Lo peor de 2009

4 01 2010

Si hubiera una palabra para definir el año que dejamos atras, ésta sería desastre. El año de la crisis, del record en el número de número de parados, del déficit por las nubes, del Gobierno dando palos de ciego, de los secuestros marítimos… pero sobre todo ha sido el año de Sálvame. Nunca la debacle había tenido un sinónimo tan terrible.

La cadena que comanda la telebasura se enfrentaba a un gran dilema a principios de año. ¿Cómo volver a ser líderes de audencia por la tarde? El experimento de Está Pasando, mal plagio de España Directo, había fracasado a pesar de incluir la temática social que se había puesto de moda en aquellos días, pero sin olvidar la burla y la falta de respeto de la prensa rosa. Entonces, ¿qué hacer?

La reaparición de Jorge Javier Vázquez a cargo de un programa de sobremesa fue la luz al final del túnel que necesitaban en los despachos de Telecinco.
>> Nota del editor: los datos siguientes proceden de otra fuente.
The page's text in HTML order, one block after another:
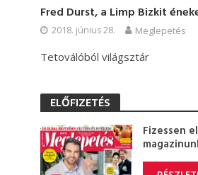
Fred Durst, a Limp Bizkit
2018. június 28. Meglepetés
Tetoválóból világsztár
ELŐFIZETÉS
Fizessen
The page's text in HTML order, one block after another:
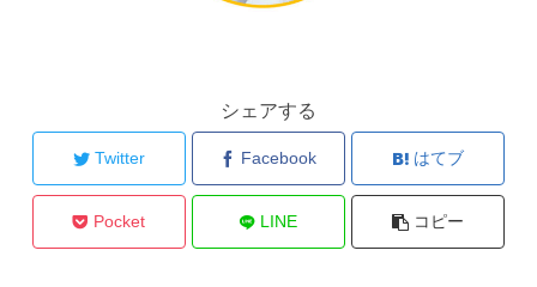
シェアする
Twitter Facebook はてブ
Pocket LINE コピー
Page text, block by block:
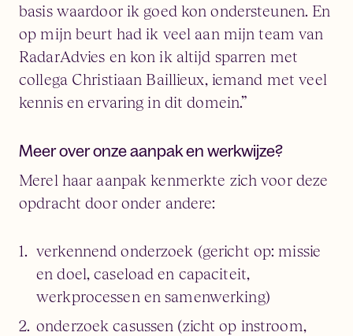
basis waardoor ik goed kon ondersteunen. En
op mijn beurt had ik veel aan mijn team van
RadarAdvies en kon ik altijd sparren met
collega Christiaan Baillieux, iemand met veel
kennis en ervaring in dit domein.”
Meer over onze aanpak en werkwijze?
Merel haar aanpak kenmerkte zich voor deze
opdracht door onder andere:
verkennend onderzoek (gericht op: missie
en doel, caseload en capaciteit,
werkprocessen en samenwerking)
onderzoek casussen (zicht op instroom,

La respuesta de la adormecida sociedad española no se hizo esperar. Nunca la chabacanería y el mal gusto habían llegado a cotas tan altas. Ahora mismo, Aquí hay tomate me parece un programa de calidad. La mezcla de colaboradores con nulas nociones de periodismo, agresiones entre colaboradores (obteniendo beneficio de ello, por supuesto), disputas con personajes públicos en pleno directo y la presencia de Belén Esteban y su tabique carcomido no podía fallar. Y así fue, el éxito del año.

Y llegamos a la Campanadas, donde tuve que soportar a nuestros dos protagonistas haciendo lo que mejor saben. Nunca había sentido tanta verguenza de mi propia familia al ver sus corderiles ojos puestos en la pantalla, hablando de la rubia como si fuera de la familia. Una prima lejana de la que estar orgullosos.

Y antes de cortar la emisión, la musiquita de Sálvame, para recordarnos que 2010 será aún peor, que las polémicas se harán cada vez mayores y que la inteligencia encogerá como el algodón en la lavadora. Oh, por favor, sálvame.